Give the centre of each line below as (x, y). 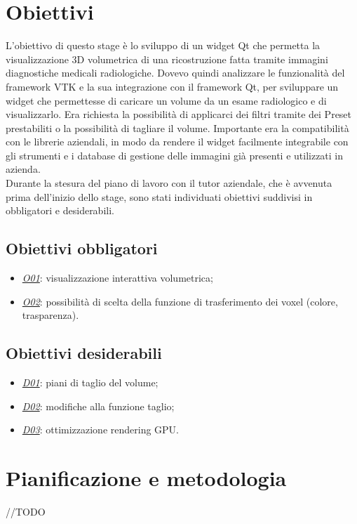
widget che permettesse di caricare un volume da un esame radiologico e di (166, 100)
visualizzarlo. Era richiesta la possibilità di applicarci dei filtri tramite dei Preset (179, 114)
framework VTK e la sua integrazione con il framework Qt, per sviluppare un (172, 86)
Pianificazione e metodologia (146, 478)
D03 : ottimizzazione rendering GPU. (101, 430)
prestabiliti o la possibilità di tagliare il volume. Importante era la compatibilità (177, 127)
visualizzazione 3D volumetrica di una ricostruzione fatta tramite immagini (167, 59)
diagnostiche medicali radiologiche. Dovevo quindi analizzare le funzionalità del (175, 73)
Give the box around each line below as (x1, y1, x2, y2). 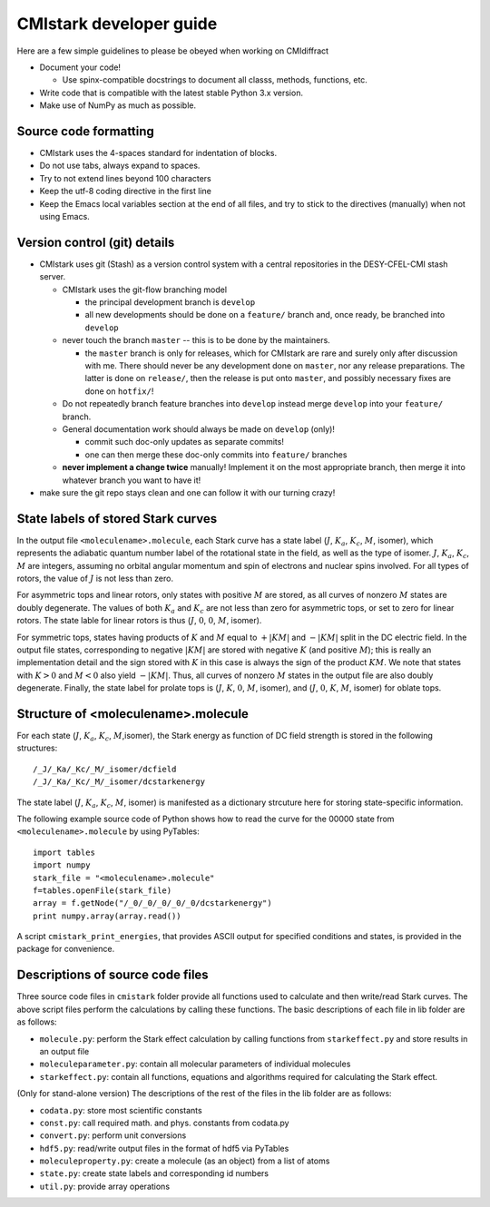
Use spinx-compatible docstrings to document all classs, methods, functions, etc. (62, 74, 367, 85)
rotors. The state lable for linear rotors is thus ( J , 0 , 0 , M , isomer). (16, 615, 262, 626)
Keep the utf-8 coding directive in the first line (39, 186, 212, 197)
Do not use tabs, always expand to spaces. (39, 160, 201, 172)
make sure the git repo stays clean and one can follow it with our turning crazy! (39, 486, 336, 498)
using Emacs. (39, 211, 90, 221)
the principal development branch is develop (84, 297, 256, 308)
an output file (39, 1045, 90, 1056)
...
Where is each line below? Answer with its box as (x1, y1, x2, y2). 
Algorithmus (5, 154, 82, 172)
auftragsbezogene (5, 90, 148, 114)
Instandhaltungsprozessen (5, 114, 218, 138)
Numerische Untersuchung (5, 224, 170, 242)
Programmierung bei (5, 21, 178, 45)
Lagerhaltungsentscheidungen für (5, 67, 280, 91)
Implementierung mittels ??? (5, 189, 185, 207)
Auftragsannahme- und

Exercise goal: The lines to reproduce run from the one above containing "Give the centre" through the one containing "D03 : ottimizzazione". Copy them exactly and leave out all pictures.

Task answer:
Give the centre of each line below as (x, y). 
widget che permettesse di caricare un volume da un esame radiologico e di (166, 100)
visualizzarlo. Era richiesta la possibilità di applicarci dei filtri tramite dei Preset (179, 114)
framework VTK e la sua integrazione con il framework Qt, per sviluppare un (172, 86)
Pianificazione e metodologia (146, 478)
D03 : ottimizzazione rendering GPU. (101, 430)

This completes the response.